[PROVIDED ENTRIES Boundary: Start]

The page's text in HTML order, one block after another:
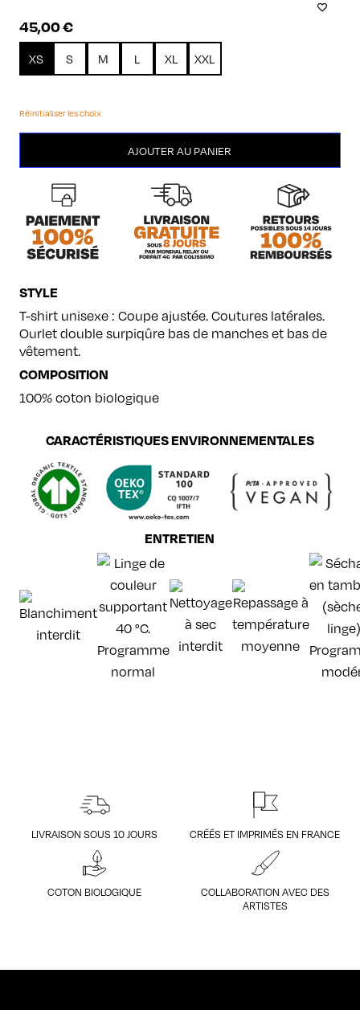
45,00€
XS S M L XL XXL
Réinitialiser les choix
AJOUTER AU PANIER
STYLE
T-shirt unisexe : Coupe ajustée. Coutures latérales.
Ourlet double surpiqûre bas de manches et bas de
vêtement.
COMPOSITION
100% coton biologique
CARACTÉRISTIQUES ENVIRONNEMENTALES
ENTRETIEN
LIVRAISON SOUS 10 JOURS CRÉÉS ET IMPRIMÉS EN FRANCE
COTON BIOLOGIQUE
COLLABORATION AVEC DES
ARTISTES
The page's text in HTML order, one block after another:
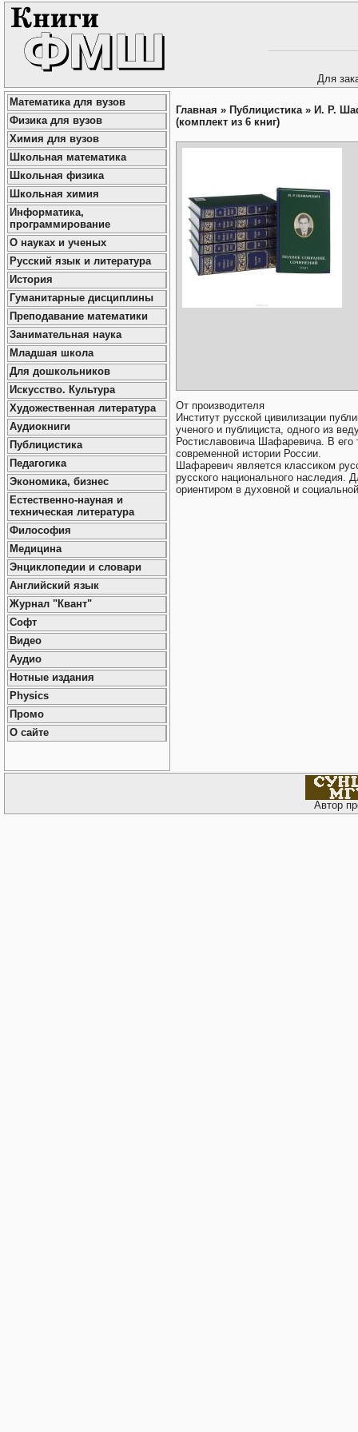
Для
Математика для вузов
Физика для вузов
Химия для вузов
Школьная математика
Школьная физика
Школьная химия
Информатика,
программирование
О науках и ученых
Русский язык и литература
История
Гуманитарные дисциплины
Преподавание математики
Занимательная наука
Младшая школа
Для дошкольников
Искусство. Культура
Художественная литература
Аудиокниги
Публицистика
Педагогика
Экономика, бизнес
Естественно-науная и
техническая литература
Философия
Медицина
Энциклопедии и словари
Английский язык
Журнал "Квант"
Софт
Видео
Аудио
Нотные издания
Physics
Промо
О сайте
Главная » Публицистика » И. Р.
(комплект из 6 книг)
От производителя
Институт русской цивилизации
ученого и публициста, одного из
Ростиславовича Шафаревича. В его
современной истории России.
Шафаревич является классиком
русского национального наследия.
ориентиром в духовной и
Автор
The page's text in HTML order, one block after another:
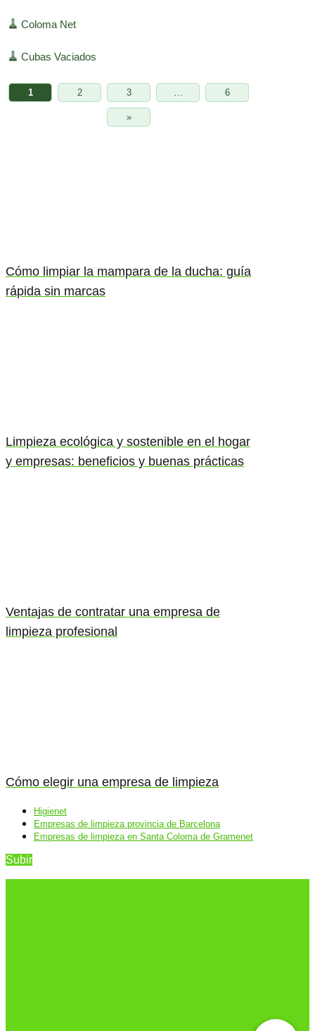
🧹 Coloma Net
🧹 Cubas Vaciados
1 2 3 … 6
»
Cómo limpiar la mampara de la ducha: guía
rápida sin marcas
Limpieza ecológica y sostenible en el hogar
y empresas: beneficios y buenas prácticas
Ventajas de contratar una empresa de
limpieza profesional
Cómo elegir una empresa de limpieza
Higienet
Empresas de limpieza provincia de Barcelona
Empresas de limpieza en Santa Coloma de Gramenet
Subir
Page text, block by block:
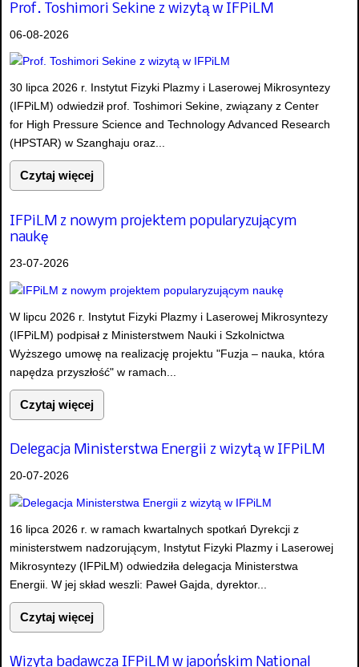
Prof. Toshimori Sekine z wizytą w IFPiLM
06-08-2026
30 lipca 2026 r. Instytut Fizyki Plazmy i Laserowej Mikrosyntezy
(IFPiLM) odwiedził prof. Toshimori Sekine, związany z Center
for High Pressure Science and Technology Advanced Research
(HPSTAR) w Szanghaju oraz...
Czytaj więcej
IFPiLM z nowym projektem popularyzującym
naukę
23-07-2026
W lipcu 2026 r. Instytut Fizyki Plazmy i Laserowej Mikrosyntezy
(IFPiLM) podpisał z Ministerstwem Nauki i Szkolnictwa
Wyższego umowę na realizację projektu "Fuzja – nauka, która
napędza przyszłość" w ramach...
Czytaj więcej
Delegacja Ministerstwa Energii z wizytą w IFPiLM
20-07-2026
16 lipca 2026 r. w ramach kwartalnych spotkań Dyrekcji z
ministerstwem nadzorującym, Instytut Fizyki Plazmy i Laserowej
Mikrosyntezy (IFPiLM) odwiedziła delegacja Ministerstwa
Energii. W jej skład weszli: Paweł Gajda, dyrektor...
Czytaj więcej
Wizyta badawcza IFPiLM w japońskim National
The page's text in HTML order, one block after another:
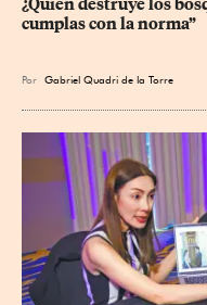
¿Quién destruye los
cumplas con la norma”
Por Gabriel Quadri de la Torre
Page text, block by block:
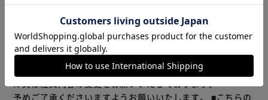
※当商品はお取り寄せ品の為、在庫の確認及び商品のお届け
までお時間を頂く場合がございます。
また、商品がメーカーにて完売となっていた場合、キャンセ
ル又は注文内容の変更をお願いいたしております。
予めご了承くださいますようお願いいたします。 ■こちらの
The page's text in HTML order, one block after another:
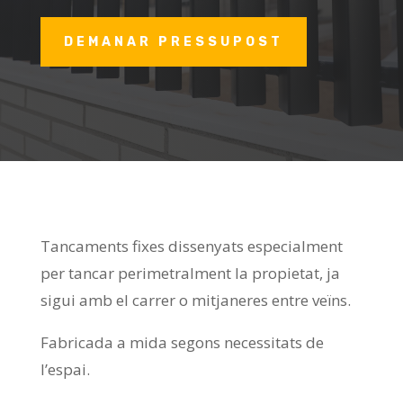
DEMANAR PRESSUPOST
Tancaments fixes dissenyats especialment
per tancar perimetralment la propietat, ja
sigui amb el carrer o mitjaneres entre veïns.
Fabricada a mida segons necessitats de
l’espai.
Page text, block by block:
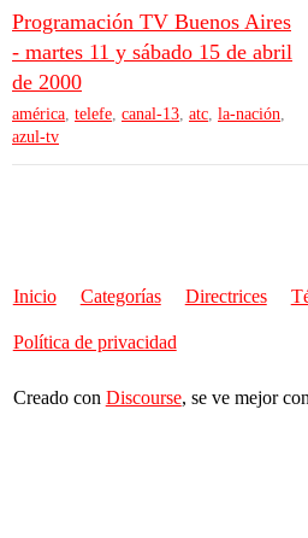
Programación TV Buenos Aires
- martes 11 y sábado 15 de abril
de 2000
américa, telefe, canal-13, atc, la-nación,
azul-tv
Inicio Categorías Directrices
Política de privacidad
Creado con Discourse, se ve mejor
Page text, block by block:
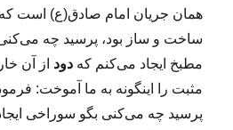
همان جریان امام صادق(ع) است
ساخت و ساز بود، پرسید چه
مطبخ ایجاد می‌کنم کهدود از آن
مثبت را اینگونه به ما آموخت:
پرسید چه می‌کنی بگو سوراخی
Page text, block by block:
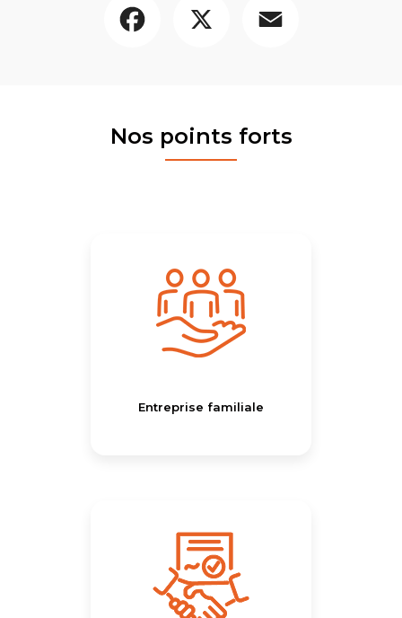
Nos points forts
Entreprise familiale

[PROVIDED ENTRIES Boundary: End]

Leave the pictures behind and transcribe every record above exactly.

[ANSWER SECTION]
The page's text in HTML order, one block after another:
45,00€
XS S M L XL XXL
Réinitialiser les choix
AJOUTER AU PANIER
STYLE
T-shirt unisexe : Coupe ajustée. Coutures latérales.
Ourlet double surpiqûre bas de manches et bas de
vêtement.
COMPOSITION
100% coton biologique
CARACTÉRISTIQUES ENVIRONNEMENTALES
ENTRETIEN
LIVRAISON SOUS 10 JOURS CRÉÉS ET IMPRIMÉS EN FRANCE
COTON BIOLOGIQUE
COLLABORATION AVEC DES
ARTISTES
The page's text in HTML order, one block after another:
Для
Математика для вузов
Физика для вузов
Химия для вузов
Школьная математика
Школьная физика
Школьная химия
Информатика,
программирование
О науках и ученых
Русский язык и литература
История
Гуманитарные дисциплины
Преподавание математики
Занимательная наука
Младшая школа
Для дошкольников
Искусство. Культура
Художественная литература
Аудиокниги
Публицистика
Педагогика
Экономика, бизнес
Естественно-науная и
техническая литература
Философия
Медицина
Энциклопедии и словари
Английский язык
Журнал "Квант"
Софт
Видео
Аудио
Нотные издания
Physics
Промо
О сайте
Главная » Публицистика » И. Р.
(комплект из 6 книг)
От производителя
Институт русской цивилизации
ученого и публициста, одного из
Ростиславовича Шафаревича. В его
современной истории России.
Шафаревич является классиком
русского национального наследия.
ориентиром в духовной и
Автор
The page's text in HTML order, one block after another:
🧹 Coloma Net
🧹 Cubas Vaciados
1 2 3 … 6
»
Cómo limpiar la mampara de la ducha: guía
rápida sin marcas
Limpieza ecológica y sostenible en el hogar
y empresas: beneficios y buenas prácticas
Ventajas de contratar una empresa de
limpieza profesional
Cómo elegir una empresa de limpieza
Higienet
Empresas de limpieza provincia de Barcelona
Empresas de limpieza en Santa Coloma de Gramenet
Subir
Page text, block by block:
Prof. Toshimori Sekine z wizytą w IFPiLM
06-08-2026
30 lipca 2026 r. Instytut Fizyki Plazmy i Laserowej Mikrosyntezy
(IFPiLM) odwiedził prof. Toshimori Sekine, związany z Center
for High Pressure Science and Technology Advanced Research
(HPSTAR) w Szanghaju oraz...
Czytaj więcej
IFPiLM z nowym projektem popularyzującym
naukę
23-07-2026
W lipcu 2026 r. Instytut Fizyki Plazmy i Laserowej Mikrosyntezy
(IFPiLM) podpisał z Ministerstwem Nauki i Szkolnictwa
Wyższego umowę na realizację projektu "Fuzja – nauka, która
napędza przyszłość" w ramach...
Czytaj więcej
Delegacja Ministerstwa Energii z wizytą w IFPiLM
20-07-2026
16 lipca 2026 r. w ramach kwartalnych spotkań Dyrekcji z
ministerstwem nadzorującym, Instytut Fizyki Plazmy i Laserowej
Mikrosyntezy (IFPiLM) odwiedziła delegacja Ministerstwa
Energii. W jej skład weszli: Paweł Gajda, dyrektor...
Czytaj więcej
Wizyta badawcza IFPiLM w japońskim National
The page's text in HTML order, one block after another:
¿Quién destruye los
cumplas con la norma”
Por Gabriel Quadri de la Torre
Page text, block by block:
※当商品はお取り寄せ品の為、在庫の確認及び商品のお届け
までお時間を頂く場合がございます。
また、商品がメーカーにて完売となっていた場合、キャンセ
ル又は注文内容の変更をお願いいたしております。
予めご了承くださいますようお願いいたします。 ■こちらの
The page's text in HTML order, one block after another:
DEMANAR PRESSUPOST
Tancaments fixes dissenyats especialment
per tancar perimetralment la propietat, ja
sigui amb el carrer o mitjaneres entre veïns.
Fabricada a mida segons necessitats de
l’espai.
Page text, block by block:
Programación TV Buenos Aires
- martes 11 y sábado 15 de abril
de 2000
américa, telefe, canal-13, atc, la-nación,
azul-tv
Inicio Categorías Directrices
Política de privacidad
Creado con Discourse, se ve mejor
Page text, block by block:
همان جریان امام صادق(ع) است
ساخت و ساز بود، پرسید چه
مطبخ ایجاد می‌کنم کهدود از آن
مثبت را اینگونه به ما آموخت:
پرسید چه می‌کنی بگو سوراخی
Page text, block by block:
Nos points forts
Entreprise familiale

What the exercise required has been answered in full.